• **Aim of the exercise**:
Reproduce the data below exactly. Skip the pictures.
*** Source information ***
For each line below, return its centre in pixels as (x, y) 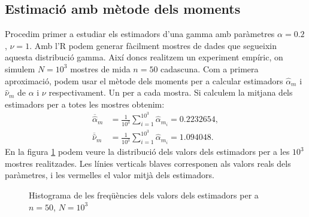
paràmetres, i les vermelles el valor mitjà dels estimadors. (110, 175)
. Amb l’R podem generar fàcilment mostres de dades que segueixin (153, 45)
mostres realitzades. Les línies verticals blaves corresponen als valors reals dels (148, 163)
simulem (20, 68)
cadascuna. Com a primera (210, 68)
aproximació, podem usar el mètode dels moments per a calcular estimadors (144, 80)
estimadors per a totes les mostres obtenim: (85, 104)
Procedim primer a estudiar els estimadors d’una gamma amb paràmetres (140, 34)
*** End of Source information ***
• **Your solution**:
For each line below, return its centre in pixels as (x, y) 
paràmetres, i les vermelles el valor mitjà dels estimadors. (110, 175)
. Amb l’R podem generar fàcilment mostres de dades que segueixin (153, 45)
mostres realitzades. Les línies verticals blaves corresponen als valors reals dels (148, 163)
simulem (20, 68)
cadascuna. Com a primera (210, 68)
aproximació, podem usar el mètode dels moments per a calcular estimadors (144, 80)
estimadors per a totes les mostres obtenim: (85, 104)
Procedim primer a estudiar els estimadors d’una gamma amb paràmetres (140, 34)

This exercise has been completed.